**Review:**

In Boolean logic, each term can be in one of two states:

logic level one or logic level zero

A*B means A AND B

If both A and B are at a logic one level, the output A*B is at a logic one level.

In digital logic, the AND gate performs the operation A*B. See Figure One

A + B means A OR B

If either A or B is at a logic one level, the output A + B is at a logic one level. See Figure One

A’ means NOT A

If A is at logic level 1, NOT A is at logic level 0.

A cannot equal NOT A.

The NOT gate is usually called an inverter. See Figure One

(A*B)’ means NOT(A AND B)

If either A or B is at logic level zero, the output (A*B)’ is at logic level one. In Digital Electronics, this function is performed by the NAND gate shown in Figure two.

(A + B)’ means NOT(A + B)

If either A or B is at logic level one, the output (A + B)’ is at logic level zero. In Digital Electronics, this function is performed by the NOR gate shown in Figure two.

DeMorgan’s Law

DeMorgan’s Law states that

a’*b’ = (a + b)’

We can prove that this law is correct via truth tables.

Lets consider

a’*b’ = 1

The output is 1 whenever a’ = 1 and b’ = 1

By definition, the output is 1 only when a = 0 and b = 0

Here is the truth table for a’*b’ = 1

a = 0, b = 0, a’*b’ = 1

a = 0, b = 1, a’*b’ = 0

a = 1, b = 0, a’*b’ = 0

a = 1, b = 1, a’*b’ = 0

Now lets consider

(a + b)’ = 1

The output is one only when a = 0 and b = 0

Here is the truth table for (a + b)’ = 1

a = 0, b = 0, (a + b)’ = 1

a = 0, b = 1, (a + b)’ = 0

a = 1, b = 0, (a + b)’ = 0

a = 1, b = 1, (a + b)’ = 0

DeMorgan’s Law also states that

a’ + b’ = (a*b)’

**Problem 1:**

Generate the truth table and design a circuit that satisfies the following Boolean equation:

A*B + A’B + A’B’ = 1

**Solution:**

*Truth table for the expression*

*A*B + A’B + A’B’ = 1 Expression 1a*

If you already know how to create a truth table for expression 1a, you can go directly to the section

labeled ‘Circuit design for expression A*B + A’B + A’B’ = 1.’
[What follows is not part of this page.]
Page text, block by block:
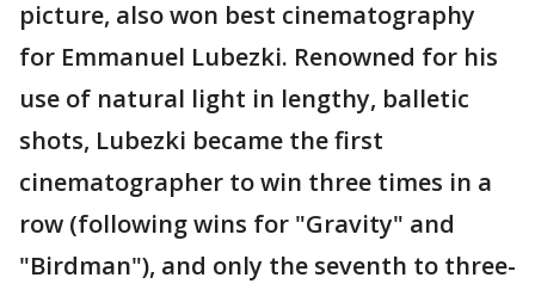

Lets create the truth table

If A = 0 and B = 0 then

A*B = 0*0 = 0

A’*B = 1*0 = 0

A’*B’ = 1*1 = 1

Substituting these values into expression 1a, we get

A*B + A’*B + A’*B’ =

0 + 0 + 1 = 1

Hence, the first line of our truth table is

A = 0, B = 0, Output = 1

If A = 0 and B = 1 then

A*B = 0*1 = 0

A’*B = 1*1 = 1

A’*B’ = 1*0 = 0

Substituting these values into expression 1a, we get

A*B + A’*B + A’*B’ =

0 + 1 + 0 = 1

Hence the second line of our truth table is

A = 0, B = 1, Output = 1

If A = 1 and B = 0

A*B = 1*0 = 0

A’*B = 0*0 = 0

A’*B’ = 0*1 = 0

Substituting these values into expression 1a, we get

A*B + A’*B + A’*B’ =

0 + 0 + 0 = 0

Hence the third line of our truth table is

A = 1, B = 0, Output = 0

If A = 1 and B = 1

A*B = 1*1 = 1

A’*B = 0*1 = 0

A’*B’ = 0*0 = 0

Substituting these values into expression 1a, we get

A*B + A’*B + A’*B’ =

1 + 0 + 0 = 1

Hence the fourth line of our truth table is

A = 1, B = 1, Output = 1

Our complete truth table is

A = 0, B = 0, Output = 1

A = 0, B = 1, Output = 1

A = 1, B = 0, Output = 0

A = 1, B = 1, Output = 1

*Circuit design for expression A*B + A’B + A’B’ = 1*

When designing a circuit, we are interested in the rows of the truth table that show an output of 1. Expression 1a shows that we have three AND gates

A*B

A’*B

A’*B’

and one three input OR gate

A*B + A’B + A’B’

Note that when designing a circuit, we start with the individual terms of the expression and then consider the complete expression.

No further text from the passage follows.